Hello everyone!
Last week I have been trying to compare RNA-seq isoform-level quantification to Nanostring data in order to assess the reproducibility between both platforms. I have two samples with both types of data available and a gene signature in which I'm specially interested. The tools I have been using are STAR for mapping and RSEM for quantification, with hg38 as reference genome and hg38.ensGene.gtf (downloaded from UCSC site).
The pipeline runs without problems but the results do not match my expectations at all. For some of this genes, I have observed that the quantification of "expected_counts" and "TPM" is 0, even though when I open the bam files in IGV I can see reads mapping to these isoforms. An example is VEGFA, for which I link a screenshot.

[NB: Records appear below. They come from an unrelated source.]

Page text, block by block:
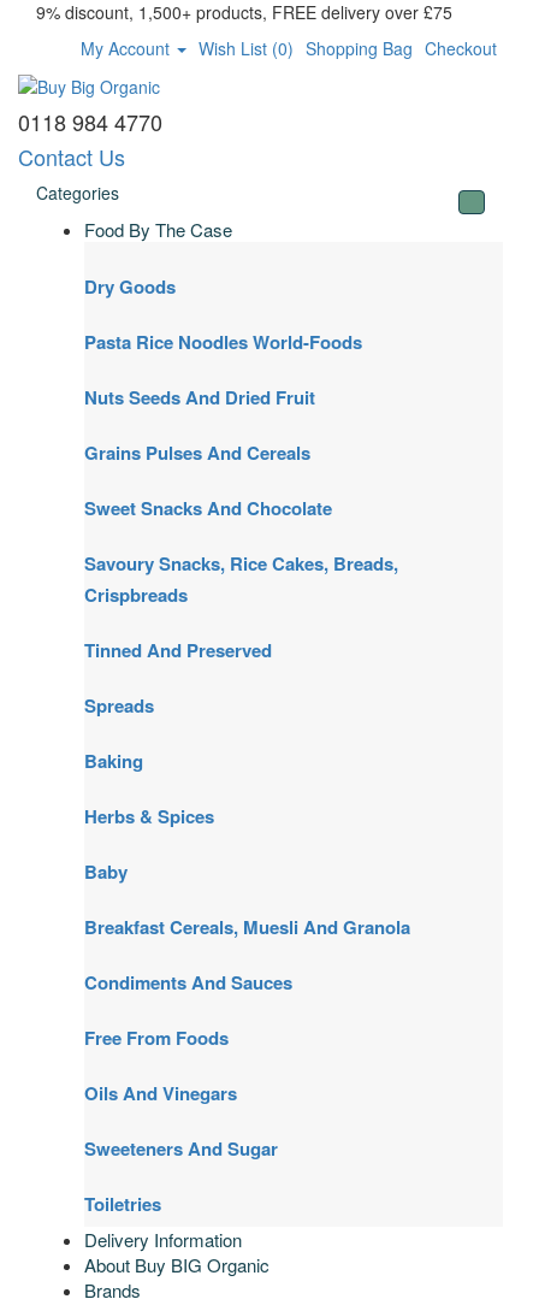
9% discount, 1,500+ products, FREE delivery over £75
My Account
Wish List (0) Shopping Bag Checkout
0118 984 4770
Contact Us
Categories
Food By The Case
Dry Goods
Pasta Rice Noodles World-Foods
Nuts Seeds And Dried Fruit
Grains Pulses And Cereals
Sweet Snacks And Chocolate
Savoury Snacks, Rice Cakes, Breads,
Crispbreads
Tinned And Preserved
Spreads
Baking
Herbs & Spices
Baby
Breakfast Cereals, Muesli And Granola
Condiments And Sauces
Free From Foods
Oils And Vinegars
Sweeteners And Sugar
Toiletries
Delivery Information
About Buy BIG Organic
Brands
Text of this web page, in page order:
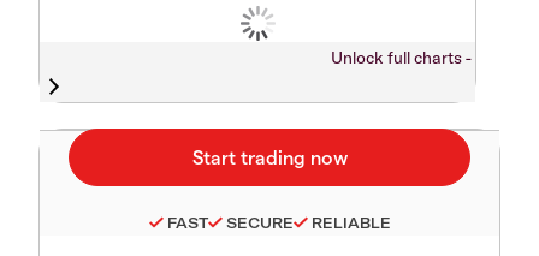
Unlock full charts -
FAST SECURE RELIABLE
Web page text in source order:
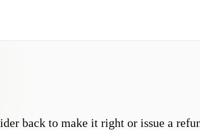
back to make it right or issue a

Reads are clearly mapping to VEGFA, yet some of the isoforms have 0 as their TPM (the one marked in grey for example, which is the largest). This results reproduce when using MapSplice as alignment algorithm instead of STAR.
Why is this happening? Why is RSEM assigning reads to some isoforms and not others when they are so similar? Please help.
Yours truly, Arturo
As a small aside: is there any reason to prefer RSEM over Salmon/Kallisto?
I seem to remember that the latest paper from Rob Patro's lab showed that most of the differences between STAR/RSEM and Salmon were down to the STAR part, rather than the RSEM part, and that the latest version of salmon, which includes decoy sequences, is more similar than earlier verisons.
Thank you for your clear and concise answer. It was very helpful!